Michael Zev Gordon: Diary Pieces 2022 (Joseph Houston, piano)

Gordon took time out of his busy preparations to talk to me about his life and how this unique piece came about.

Can you tell us a little bit about your musical background? How did you become inspired to go into music and to become a composer? Where did you study, and who was the greatest inspiration behind your development?

My first musical inspiration was my grandmother! When I started to learn to play the piano at around 6 years old, every Sunday, when she came round for tea with my grandfather, she would sit with me while I practised. I have strong memories of her love for the ‘classics’ – Mozart, Beethoven, Schubert and Chopin, and little else. Somehow, this must have seeped in, as I see my music as rooted in tradition. Although I eventually became a composer, my main musical experience growing up was as an oboist, through school and into my years studying at Cambridge. There, my compositional horizon started to open. I encountered the composers Robin Holloway and Alexander Goehr. And this continued with postgraduate studies with Oliver Knussen and John Woolrich in the UK, Franco Donatoni in Italy and Louis Andriessen in Holland.

You’ve written a wide variety of music in several genres, such as solo piano, a cappella voices, and a chamber opera, winning several awards. What genres are you drawn to?

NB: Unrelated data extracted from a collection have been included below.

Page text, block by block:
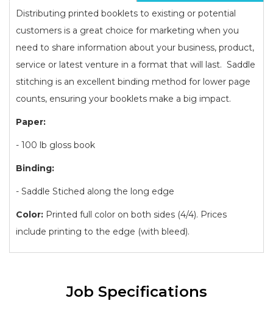
Distributing printed booklets to existing or potential
customers is a great choice for marketing when you
need to share information about your business, product,
service or latest venture in a format that will last. Saddle
stitching is an excellent binding method for lower page
counts, ensuring your booklets make a big impact.
Paper:
- 100 lb gloss book
Binding:
- Saddle Stiched along the long edge
Color: Printed full color on both sides (4/4). Prices
include printing to the edge (with bleed).
Job Specifications
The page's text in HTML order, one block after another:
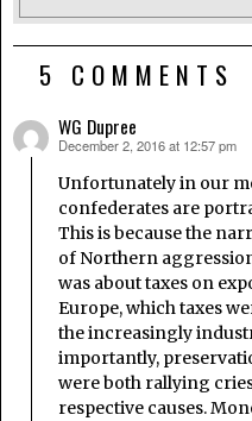
5 COMMENTS
WG Dupree
says:
December 2, 2016 at 12:57 pm
Unfortunately in our
confederates are
This is because the
of Northern
was about taxes on
Europe, which taxes
the increasingly
importantly,
were both rallying
respective causes.

Frankly, I like writing in all genres. Each draws out a different kind of musical expression, and of course, it necessitates engaging with the forces involved in different ways. At the same time, I particularly loved the process of putting together my first opera, Raising Icarus, in 2022. Writing an extended dramatic work was extremely rewarding, not least witnessing the commitment of the singers involved in it. I hope it won’t be my last.

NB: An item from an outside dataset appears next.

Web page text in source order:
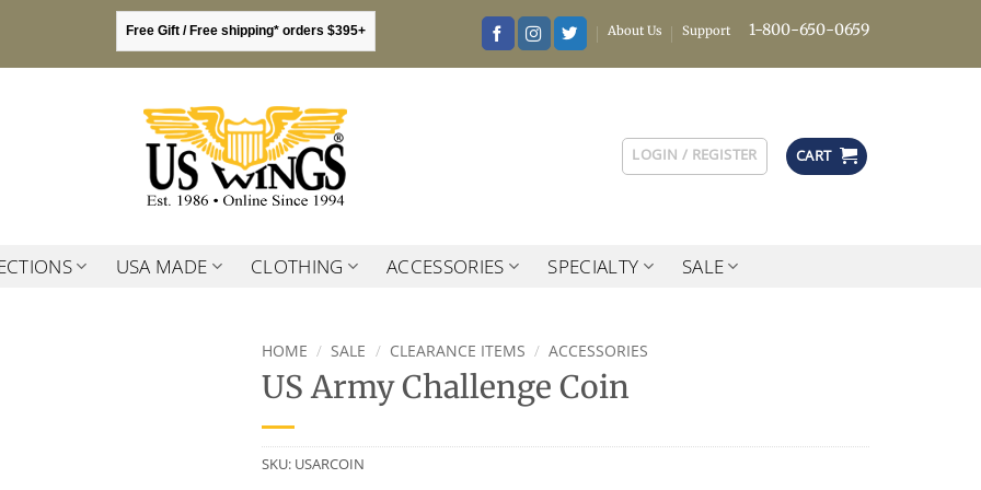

Michael Zev Gordon: There We Sat Down II (Elysian Singers; Sam Laughton, cond.)

What was your childhood like? When did you start learning about your father and grandparent’s story?

I lived a comfortable childhood in suburban Wimbledon. My musical inclinations were encouraged throughout. I felt cared for and protected. At the same time, I must have absorbed, if unconsciously, the silences around my father’s past life in Poland and his family’s experiences in the war. Polish was a kind of ‘secret language’ that my parents spoke when they didn’t want my sisters and me to understand what they were saying. Due to this ‘suppression’, I longed to discover what lay below that surface. I visited Poland in my early 20s and continued to go there. But it took many more years for me to learn more about my family’s past, from conversations with my aunt and from my grandmother’s memoir written in Yiddish. I was already in my 40s when it was finally translated into English.

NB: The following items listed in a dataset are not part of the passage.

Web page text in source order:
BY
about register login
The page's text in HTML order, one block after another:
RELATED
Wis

When did you decide to translate these powerful memories into music?

I wrote a piece in 1994 for violin and piano, which I called False Relations. Near the beginning, there’s a quotation of a fragment of music from the Elizabethan Fitzwilliam Virginal Book, which subsequently is swept away by more modern sounds of my own creation. I set up the interplay between past and present this way. It was the first piece in which I began to explore, as I see it, the way memory works—how it can take us by surprise, how it may depart as soon as it appears, its persistence, its poignancy and so on. Since that time, I have returned to the subject repeatedly, quite often using a brief quotation of other music in the process. So, the groundwork for addressing those memories in my new work was set up a long time ago. And yet, for years, I shied away from the subject of the Holocaust and my family history. I knew I wanted to try to address it, but I didn’t know how. Finally, I realised my way in would be the notion of approaching the subject in terms of how memories (and silences) are inherited by the second and third generations.

What led you to portray your family story in a large work for two narrators, voice, and orchestra?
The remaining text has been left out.